BeritaYogya.com – Sejumlah warga Yogyakarta yang tergabung dalam Patembayan Nusantara mengunjungi kantor Komisi Pemilihan Umum (KPU) DIY pada Kamis (07/12/2023). 

Massa yang terdiri dari para seniman tari ini membawa ogoh-ogoh atau patung Bhuta Kala dan mengaraknya ke depan pintu masuk KPU.

Mengenakan kostum Anoman Obong, mereka menari mengelilingi ogoh-ogoh setinggi sekitar 1,5 meter sambil menyampaikan sejumlah tetembangan. 

Setelah itu, mereka membakar ogoh-ogoh tersebut bersama pimpinan KPU DIY.

Aksi ini diadakan sebagai bentuk protes terhadap KPU yang sedang dihadapkan pada isu kecurangan. 

Beberapa kebijakan yang diterbitkan dianggap menguntungkan salah satu pasangan calon presiden dan calon wakil presiden (capres/cawapres).

Juru bicara Patembayan Nusantara, Agus Becak Sunandar, menjelaskan bahwa aksi ini memiliki simbolisme, di mana Anoman Obong melambangkan rakyat yang memberikan peringatan pada Bhuta Kala dengan membakarnya. 

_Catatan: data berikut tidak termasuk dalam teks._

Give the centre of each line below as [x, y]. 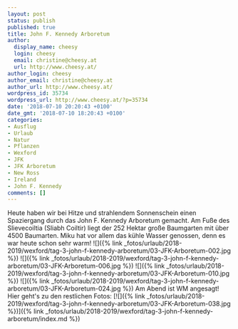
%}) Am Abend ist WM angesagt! [171, 288]
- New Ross [24, 173]
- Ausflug [22, 126]
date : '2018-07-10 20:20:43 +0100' [60, 107]
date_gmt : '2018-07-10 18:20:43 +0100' [67, 113]
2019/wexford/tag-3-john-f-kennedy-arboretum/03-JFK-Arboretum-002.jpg [119, 251]
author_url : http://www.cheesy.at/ [60, 87]
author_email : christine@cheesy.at [60, 80]
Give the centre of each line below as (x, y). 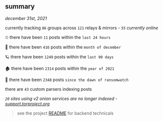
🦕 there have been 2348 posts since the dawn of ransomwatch (67, 80)
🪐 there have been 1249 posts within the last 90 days (59, 57)
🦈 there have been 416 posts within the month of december (63, 47)
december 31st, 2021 (26, 18)
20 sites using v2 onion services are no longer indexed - (61, 99)
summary (20, 7)
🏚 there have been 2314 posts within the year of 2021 (60, 68)
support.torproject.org (27, 103)
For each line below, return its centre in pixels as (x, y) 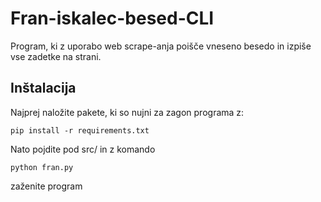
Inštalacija (43, 88)
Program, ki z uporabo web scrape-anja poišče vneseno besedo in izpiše (161, 46)
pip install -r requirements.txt (80, 130)
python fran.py (42, 167)
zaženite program (46, 186)
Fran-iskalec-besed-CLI (112, 18)
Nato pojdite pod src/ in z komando (83, 149)
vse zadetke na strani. (56, 56)
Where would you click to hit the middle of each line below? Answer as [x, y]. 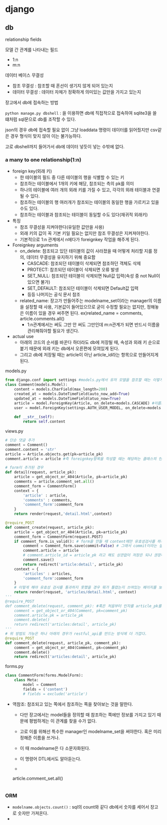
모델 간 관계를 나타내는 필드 [32, 50]
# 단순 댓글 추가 [20, 440]
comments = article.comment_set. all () [54, 482]
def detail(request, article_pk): [41, 472]
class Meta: [26, 680]
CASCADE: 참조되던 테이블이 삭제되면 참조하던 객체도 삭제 [84, 263]
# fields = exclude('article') [55, 694]
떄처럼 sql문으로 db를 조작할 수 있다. [41, 119]
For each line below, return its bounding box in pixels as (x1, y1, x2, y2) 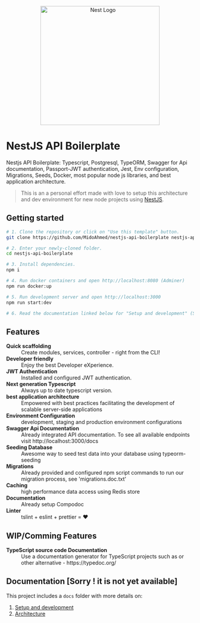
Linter (6, 507, 21, 515)
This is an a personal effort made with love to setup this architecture (20, 189, 188, 197)
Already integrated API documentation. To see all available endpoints (21, 431, 190, 438)
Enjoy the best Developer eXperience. (21, 362, 114, 369)
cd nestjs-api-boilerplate (6, 251, 73, 257)
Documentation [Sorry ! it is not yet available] (6, 577, 178, 587)
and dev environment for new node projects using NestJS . (20, 195, 164, 203)
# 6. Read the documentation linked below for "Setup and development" (6, 310, 187, 316)
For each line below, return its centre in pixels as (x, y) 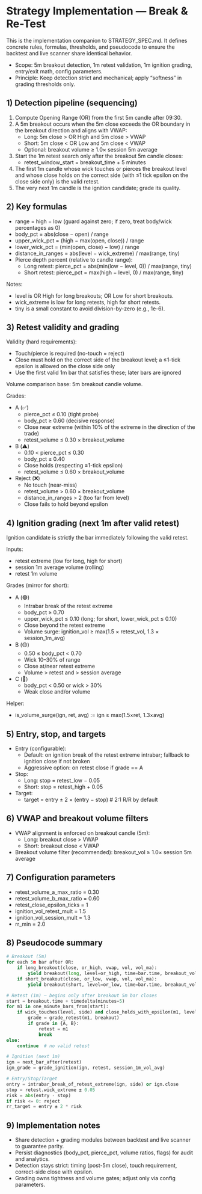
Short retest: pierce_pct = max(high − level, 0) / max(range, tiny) (104, 272)
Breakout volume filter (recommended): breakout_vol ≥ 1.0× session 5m (103, 852)
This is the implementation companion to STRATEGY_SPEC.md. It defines (97, 40)
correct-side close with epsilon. (54, 1172)
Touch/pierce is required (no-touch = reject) (70, 354)
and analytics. (32, 1159)
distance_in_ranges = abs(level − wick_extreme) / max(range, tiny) (97, 253)
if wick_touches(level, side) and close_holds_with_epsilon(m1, (99, 1012)

Bhuta Kala dianggap sebagai simbol keangkaramurkaan, kejahatan, dan kegelapan yang perlu diusir dari Indonesia. 

Para penari melakukan simbolisasi pembakaran ogoh-ogoh sebagai perwujudan keangkaramurkaan dan kejahatan.

Agus menyatakan bahwa KPU seharusnya bersikap netral dalam penyelenggaraan Pemilu, tidak melakukan intervensi politik demi kepentingan salah satu pasangan calon. 

KPU diharapkan bersikap independen dan tidak memihak, mengingat adanya dugaan kecurangan Pemilu melalui aturan yang diterbitkan oleh pemangku kebijakan, seperti penghilangan debat cawapres dan larangan penyelenggaraan Tempat Pemungutan Suara (TPS) di ruang publik di Hongkong.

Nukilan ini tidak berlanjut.